Ploc. Ploc. Ploc. Douce symphonie tendant à l'apaiser.
Perdue dans le noir, son cocon pour la dissimuler, ses doigts se glissent contre le mur. Froid. Dessinant des formes sans trop savoir pourquoi. Et si l'odeur de l'étrangère ne lui parvient pas, noyée dans la pluie, ses pas ne trompent pas. “Tiens donc, qui va là ? ” Ses sens s'aiguisent, prêts à réceptionner la proie. Pourtant, la bête ne bougera pas. Elle ne fera pas le premier pas. Pas d'hostilité dans le corps qui s'avance, l'allure courbée. Une simple envie de se protéger de pluie.
Chimère d'un blanc étincelant, presque envoûtant. L'araignée promène son œillade décuplée sur cette étrange apparition, enchantée. Quelque chose l'intrigue, sans savoir le discerner. Ce corps voûté semble lourd, presque blessé, la démarche mal assurée. Les étoffes dégoulinent, le souffle n'est que filet saccadé, lorsqu'elle se laisse glisser contre le mur, face à l'Arachné.
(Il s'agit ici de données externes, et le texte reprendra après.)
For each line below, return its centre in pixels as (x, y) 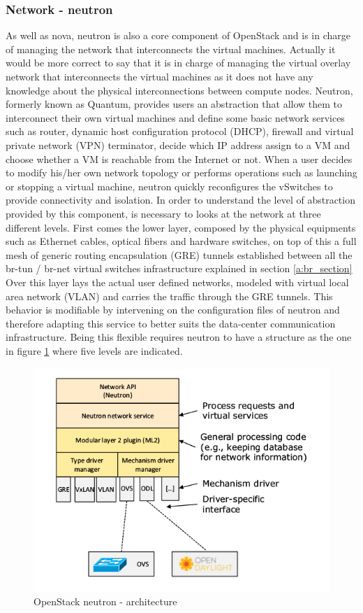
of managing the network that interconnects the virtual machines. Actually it (171, 49)
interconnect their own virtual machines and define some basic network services (175, 117)
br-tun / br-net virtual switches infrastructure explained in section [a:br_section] (179, 268)
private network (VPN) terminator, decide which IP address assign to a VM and (178, 145)
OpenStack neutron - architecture (105, 601)
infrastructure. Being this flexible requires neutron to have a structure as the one (179, 337)
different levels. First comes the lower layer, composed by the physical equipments (181, 227)
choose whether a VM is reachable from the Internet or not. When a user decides (179, 158)
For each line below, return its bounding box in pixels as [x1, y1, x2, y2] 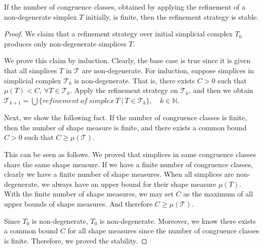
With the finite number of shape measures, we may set [4, 188, 174, 199]
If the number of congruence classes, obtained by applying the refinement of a [4, 2, 245, 12]
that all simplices [4, 65, 57, 75]
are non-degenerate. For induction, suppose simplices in [82, 65, 254, 75]
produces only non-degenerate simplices [4, 38, 127, 48]
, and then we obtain [189, 85, 253, 95]
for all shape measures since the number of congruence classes [67, 225, 259, 236]
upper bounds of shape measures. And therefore [4, 198, 153, 209]
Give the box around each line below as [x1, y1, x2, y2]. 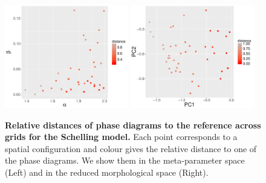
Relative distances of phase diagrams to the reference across [5, 118, 261, 131]
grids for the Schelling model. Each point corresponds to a [5, 130, 238, 143]
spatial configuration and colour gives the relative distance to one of [5, 142, 257, 155]
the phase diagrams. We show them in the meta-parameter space [5, 154, 245, 167]
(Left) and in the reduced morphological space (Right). [5, 165, 209, 178]
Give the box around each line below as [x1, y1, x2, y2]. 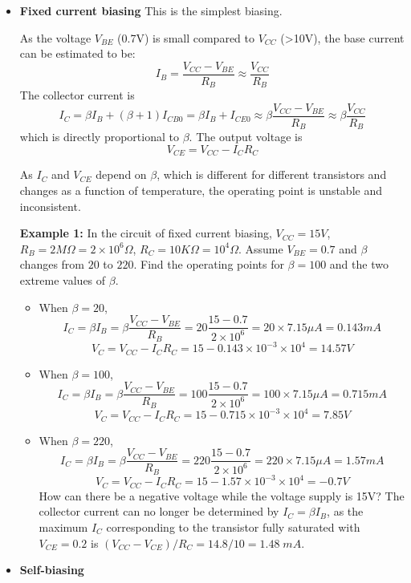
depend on [96, 166, 147, 183]
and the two [329, 256, 389, 273]
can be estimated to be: [19, 45, 136, 62]
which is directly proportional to [19, 128, 179, 145]
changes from [19, 256, 85, 273]
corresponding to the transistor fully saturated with [106, 518, 360, 535]
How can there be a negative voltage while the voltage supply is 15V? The [39, 487, 405, 504]
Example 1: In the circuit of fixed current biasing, [19, 225, 272, 241]
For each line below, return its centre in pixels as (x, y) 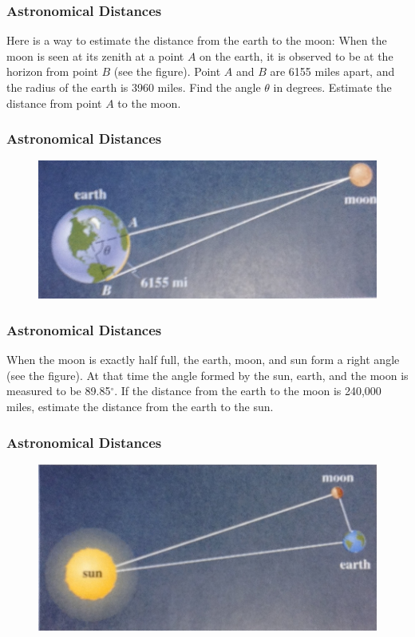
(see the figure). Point (167, 71)
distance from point (54, 103)
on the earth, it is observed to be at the (296, 55)
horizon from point (52, 71)
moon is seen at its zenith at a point (95, 55)
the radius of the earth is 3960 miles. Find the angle (134, 87)
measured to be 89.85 (59, 391)
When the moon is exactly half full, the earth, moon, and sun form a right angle (203, 360)
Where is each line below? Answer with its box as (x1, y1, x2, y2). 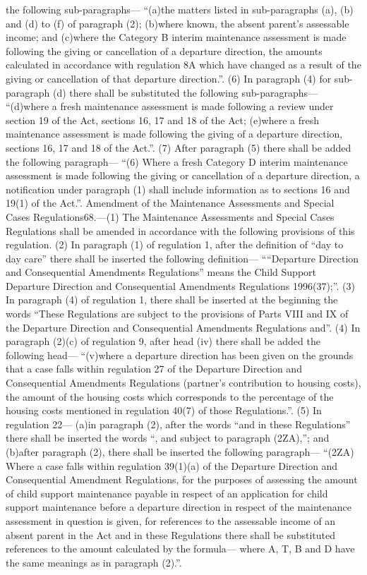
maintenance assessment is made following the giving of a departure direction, (6, 126, 343, 141)
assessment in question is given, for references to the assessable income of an (6, 513, 336, 528)
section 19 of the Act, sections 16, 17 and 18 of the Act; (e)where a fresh (6, 112, 320, 127)
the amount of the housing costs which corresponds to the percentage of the (6, 389, 334, 404)
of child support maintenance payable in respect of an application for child (6, 485, 328, 500)
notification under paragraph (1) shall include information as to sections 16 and (6, 181, 350, 196)
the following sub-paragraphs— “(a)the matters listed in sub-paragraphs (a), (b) (6, 2, 354, 16)
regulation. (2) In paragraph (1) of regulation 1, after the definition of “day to (6, 237, 344, 252)
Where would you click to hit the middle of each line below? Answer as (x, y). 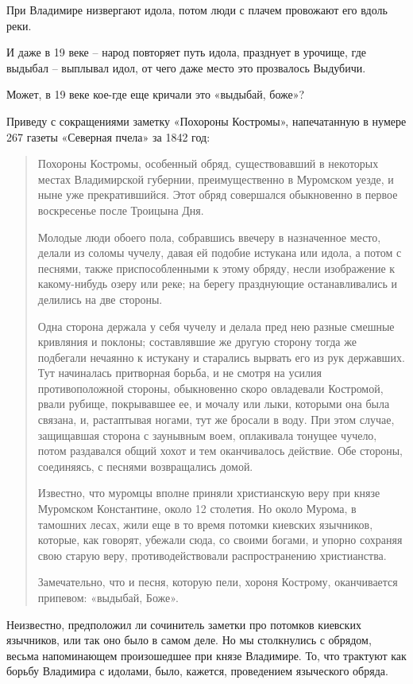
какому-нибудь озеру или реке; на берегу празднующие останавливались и (218, 284)
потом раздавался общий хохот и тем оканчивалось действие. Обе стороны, (220, 451)
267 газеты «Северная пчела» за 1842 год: (108, 136)
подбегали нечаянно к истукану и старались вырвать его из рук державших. (221, 357)
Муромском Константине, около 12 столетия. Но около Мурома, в (197, 509)
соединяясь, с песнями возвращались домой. (145, 466)
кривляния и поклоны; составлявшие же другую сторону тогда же (197, 342)
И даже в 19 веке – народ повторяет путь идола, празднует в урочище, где (186, 52)
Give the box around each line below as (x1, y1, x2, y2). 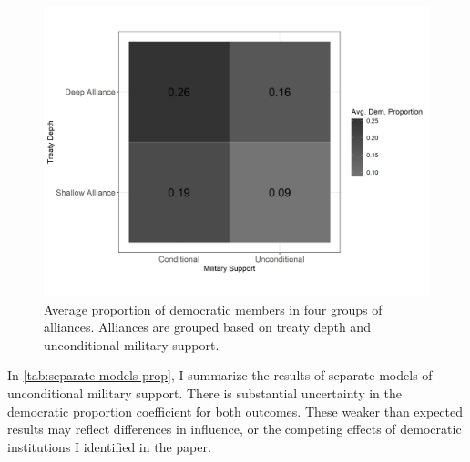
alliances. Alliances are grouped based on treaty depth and (44, 317, 371, 336)
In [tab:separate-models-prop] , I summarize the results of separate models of (7, 366, 433, 385)
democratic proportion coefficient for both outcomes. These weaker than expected (7, 401, 464, 420)
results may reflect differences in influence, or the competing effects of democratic (7, 419, 462, 438)
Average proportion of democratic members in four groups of (44, 299, 383, 318)
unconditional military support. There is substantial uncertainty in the (7, 383, 402, 402)
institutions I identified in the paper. (7, 437, 211, 456)

47 ne pensait pas bouger. Pleinement rassasiée, attentive, elle aurait préféré continuer d'observer, de flairer, pour comprendre et mieux appréhender. Ces ailes recroquevillés d'un animal blessé, ce regard fébrile sur cette peau étrangement nacrée. Elle aurait pu la laisser traverser, se tenir à l'écart, dans sa tanière d'obscurité. Mais l'autre s'est approchée. Sentant, peut-être un regard trop appuyé ? D'abord, leurs yeux se sont croisé, et ses babines, instinctivement, ont fini retroussé. “Tu es en sécurité, personne ne peut t'atteindre, d'où tu es,” mais la chose s'approche, l'hésitation marquée. Une main se tend, délicatement, caresse un fil de soie chancelant...
Et la bête bondit, craignant pour sa vie. Son cri crépite et s'agite, se répercute et chute dans les profondeurs de sa hutte. Tout s'enchaîne avec haine, sa main contre son cou, elle cherche une veine...
Pourquoi SON odeur ressemble à la sienne ??